Our baseline model achieved similar overall accuracy to both approaches in Böhland et al.’s work, classifying datapoints with 1% lower overall accuracy. Notably, the worst predicted class remains NIFTP, one of the minority classes in the data, and a subtype considered different for trained pathologists to identify with high accuracy.

Increasing the number of samples of each binary classification (PTC-like or not) using the binary GAN resulted in an increase in accuracy of 10%, improving across all classes. Using a multi-class GAN to specifically augment each class, equalizing the number of training examples across classes (see Methods: Synthetic data augmentation for more detail), resulted in the best performance with an accuracy of 99.38%.

NTE dataset.

Like the five-fold cross-validation results seen with the T&T data, augmenting the training data with GAN-generated samples has a positive impact on performance when tested on the external NTE data (Table 3). The ResNet101 baseline model was adept at classifying negative (non-PTC-like) images but classified the two different subtypes with PTC-like nuclei, FVPTC and NIFTP, with only 33.33% and 16% accuracy respectively. This approach therefore had a low recall score of 25.45%, illustrating the model had not adapted well to the external domain samples.

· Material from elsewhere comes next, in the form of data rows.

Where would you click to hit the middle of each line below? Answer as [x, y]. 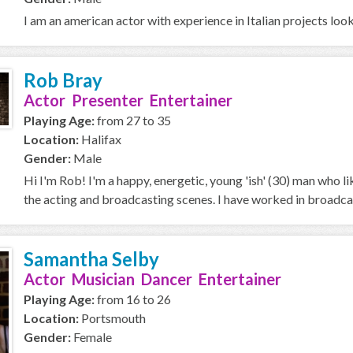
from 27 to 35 [133, 120]
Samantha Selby [91, 259]
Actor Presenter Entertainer [128, 100]
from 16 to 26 [133, 299]
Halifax [100, 139]
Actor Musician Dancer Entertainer [152, 279]
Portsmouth [112, 318]
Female [91, 337]
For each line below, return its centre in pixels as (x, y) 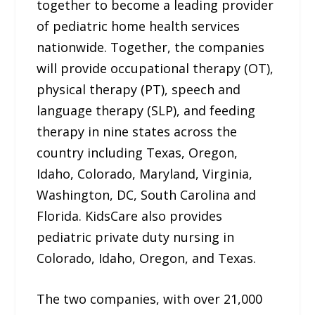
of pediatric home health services (139, 26)
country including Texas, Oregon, (137, 152)
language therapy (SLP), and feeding (146, 110)
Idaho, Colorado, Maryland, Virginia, (145, 173)
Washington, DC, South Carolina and (147, 194)
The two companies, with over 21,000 (150, 299)
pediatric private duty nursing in (136, 237)
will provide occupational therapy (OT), (155, 68)
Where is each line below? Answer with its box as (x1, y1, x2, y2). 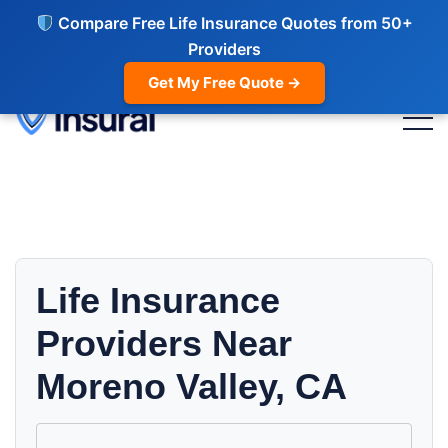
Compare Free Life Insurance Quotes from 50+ (53, 13, 413, 33)
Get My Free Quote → (147, 73, 301, 92)
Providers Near (36, 323, 292, 364)
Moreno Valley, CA (36, 366, 347, 407)
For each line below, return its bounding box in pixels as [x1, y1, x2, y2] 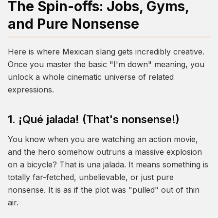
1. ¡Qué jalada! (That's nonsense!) [8, 113, 180, 126]
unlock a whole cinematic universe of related [8, 72, 174, 82]
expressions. [8, 85, 54, 95]
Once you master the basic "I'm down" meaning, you [8, 59, 204, 70]
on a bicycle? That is [8, 160, 87, 170]
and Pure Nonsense [8, 16, 139, 33]
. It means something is [124, 160, 208, 170]
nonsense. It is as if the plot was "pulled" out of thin [8, 185, 200, 195]
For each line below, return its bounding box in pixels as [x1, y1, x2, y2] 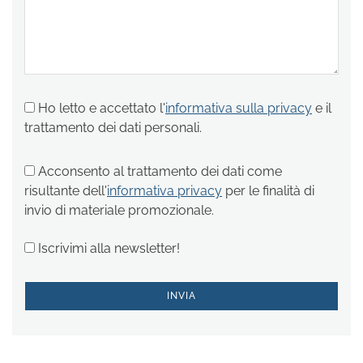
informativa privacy [107, 183, 222, 199]
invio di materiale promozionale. [24, 203, 214, 218]
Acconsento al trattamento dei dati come [38, 164, 282, 179]
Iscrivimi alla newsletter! [35, 241, 180, 256]
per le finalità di [222, 183, 314, 199]
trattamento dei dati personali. [24, 120, 202, 135]
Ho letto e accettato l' [38, 100, 165, 116]
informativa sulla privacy [165, 100, 312, 116]
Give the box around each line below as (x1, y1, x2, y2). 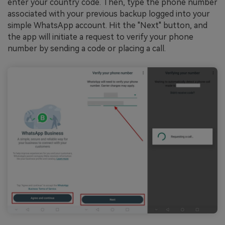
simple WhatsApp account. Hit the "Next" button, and (8, 21, 207, 31)
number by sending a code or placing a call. (8, 44, 166, 54)
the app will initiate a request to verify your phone (8, 32, 193, 42)
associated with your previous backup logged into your (8, 9, 210, 19)
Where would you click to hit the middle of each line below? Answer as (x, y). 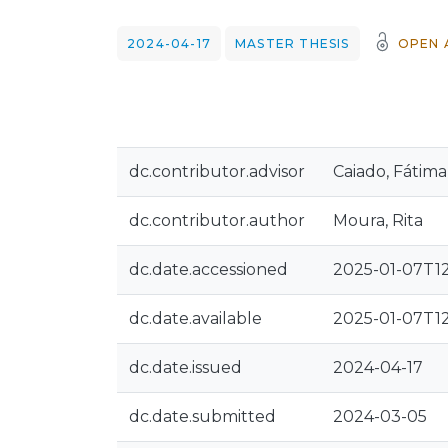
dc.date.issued (185, 367)
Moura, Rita (378, 220)
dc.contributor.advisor (217, 171)
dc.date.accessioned (208, 269)
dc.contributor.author (217, 220)
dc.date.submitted (202, 416)
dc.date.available (195, 318)
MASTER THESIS (292, 43)
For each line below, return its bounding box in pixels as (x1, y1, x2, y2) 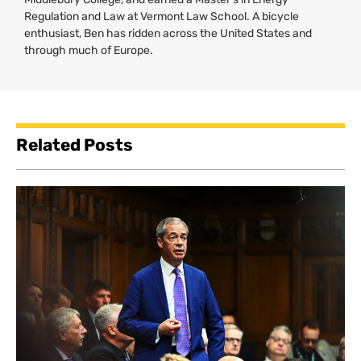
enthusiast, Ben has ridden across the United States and (24, 26, 312, 40)
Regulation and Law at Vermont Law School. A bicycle (24, 9, 299, 23)
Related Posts (16, 134, 133, 155)
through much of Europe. (24, 43, 153, 57)
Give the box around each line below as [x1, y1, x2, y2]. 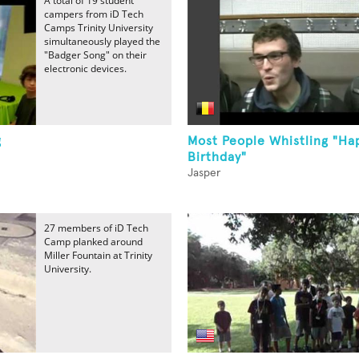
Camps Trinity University [44, 21, 153, 34]
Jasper [188, 167, 220, 179]
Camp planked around [44, 235, 143, 248]
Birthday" [188, 151, 247, 163]
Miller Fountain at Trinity [44, 248, 152, 262]
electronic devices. [44, 62, 127, 75]
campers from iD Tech [44, 7, 143, 21]
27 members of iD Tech [44, 221, 148, 235]
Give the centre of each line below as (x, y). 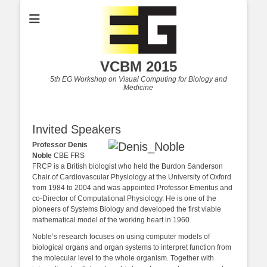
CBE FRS (69, 156)
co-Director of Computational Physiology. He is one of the (124, 198)
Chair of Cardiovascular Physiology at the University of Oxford (132, 177)
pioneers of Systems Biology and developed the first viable (127, 209)
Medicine (138, 88)
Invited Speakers (77, 129)
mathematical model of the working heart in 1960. (112, 220)
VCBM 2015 (138, 66)
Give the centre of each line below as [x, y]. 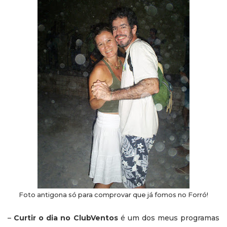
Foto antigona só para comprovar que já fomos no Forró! [113, 195]
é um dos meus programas [169, 218]
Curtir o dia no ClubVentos [66, 218]
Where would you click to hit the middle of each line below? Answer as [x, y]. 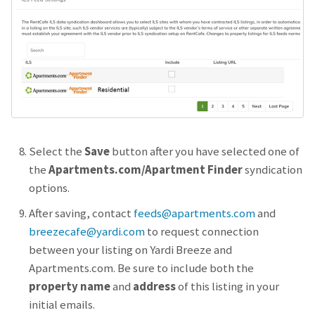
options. [49, 187]
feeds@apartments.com [194, 213]
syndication [272, 169]
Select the [57, 151]
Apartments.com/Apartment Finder [146, 169]
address [154, 286]
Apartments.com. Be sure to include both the [141, 268]
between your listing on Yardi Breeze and [130, 249]
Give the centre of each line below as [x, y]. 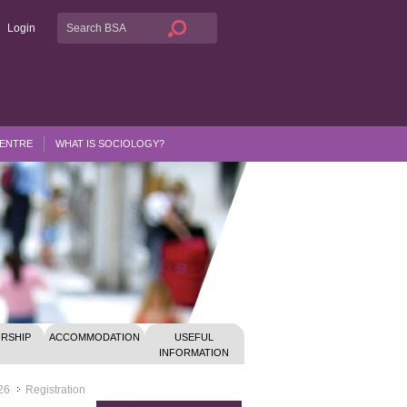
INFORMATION [194, 352]
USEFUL [194, 337]
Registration [55, 390]
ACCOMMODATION [94, 337]
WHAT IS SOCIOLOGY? [110, 144]
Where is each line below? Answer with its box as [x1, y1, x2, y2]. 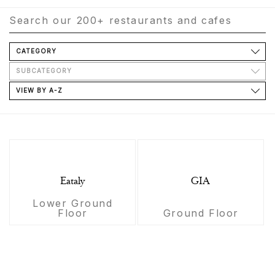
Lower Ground [33, 196, 113, 209]
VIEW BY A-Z [16, 86, 63, 94]
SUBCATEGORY [16, 66, 72, 74]
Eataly [60, 177, 85, 187]
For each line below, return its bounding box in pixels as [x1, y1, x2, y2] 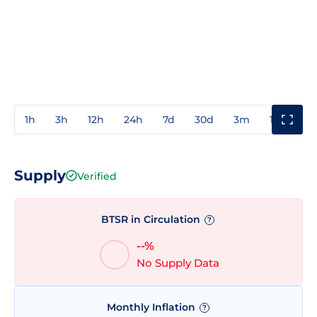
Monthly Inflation [106, 301, 198, 314]
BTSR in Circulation [101, 212, 203, 226]
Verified [77, 169, 117, 183]
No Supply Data [136, 256, 219, 270]
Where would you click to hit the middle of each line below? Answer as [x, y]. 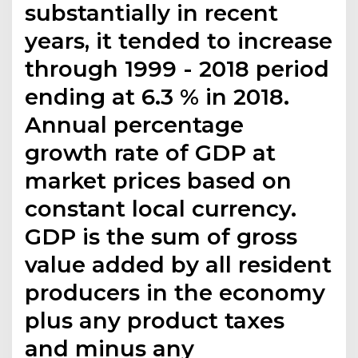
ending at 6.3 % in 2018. [157, 97]
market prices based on [159, 181]
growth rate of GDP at [151, 153]
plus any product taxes [155, 321]
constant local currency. [161, 209]
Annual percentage [135, 125]
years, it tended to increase [179, 41]
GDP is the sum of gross [161, 237]
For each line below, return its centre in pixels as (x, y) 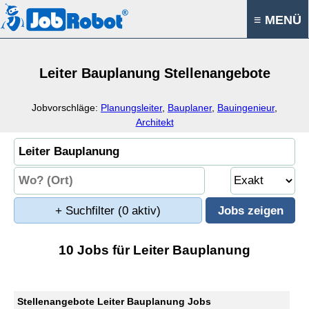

Using a SwinV2 [60, 61] model in place of ResNet101 resulted in improved recall, to the detriment of precision and recall as benign samples were classified with 9.10% accuracy and overall AUC dropped to 64.31%.

Using the binary and multi-class GAN for data augmentation resulted in more balanced accuracy scores across subtypes, reducing the range of classification performance. This resulted in higher precision scores of 85.00% and 84.21% compared with the SwinV2 baseline of 77.55%. Additionally, both GAN augmentation methods improved the model’s AUC over the baseline models, showing a stronger ability for those models to discriminate between PTC-like and non-PTC-like images overall.

Discussion

In this work we successfully trained a GAN which could produce high quality synthetic thyroid histopathology images using a limited dataset of images from 156 patients. The GAN FID scores were comparable to prior state-of-the-art results for similar-sized datasets from different domains [58], showing the applicability of the StyleGAN2 approach to the medical imaging domain. We demonstrated that including these synthetic samples in the training data for a deep learning model resulted in a more robust model which could generalize more effectively to unseen external data.

The NTE dataset mirrored the key challenges present when considering deploying in-silico models in practice, focusing on the real-world issues of both data scarcity and heterogeneity. Our results support the use of GANs as a method for data augmentation in this field, offering evidence that generative models can learn some of the key characteristics of histopathological image data by approximating the underlying population distribution, improving classification performance in the absence of more real training images.

Two GAN-augmentation strategies were trialled on two held-out test sets—T&T (via five-fold cross-validation) and the NTE data, which was sourced from multiple domains. In both instances, augmenting the training data with GAN-generated synthetic samples proved to be beneficial.

In the case of the T&T data, classification accuracy increased by 10% with the binary GAN and 11% with the multi-class GAN compared with the baseline created by this paper and the original models from Böhland et al.’s research [34]. Even with only 156 different patient samples the baseline classification accuracy of 88.13% is high, so the additional diversity and number of images added with the GAN augmentation meant the classification was able to achieve a high accuracy across all classes.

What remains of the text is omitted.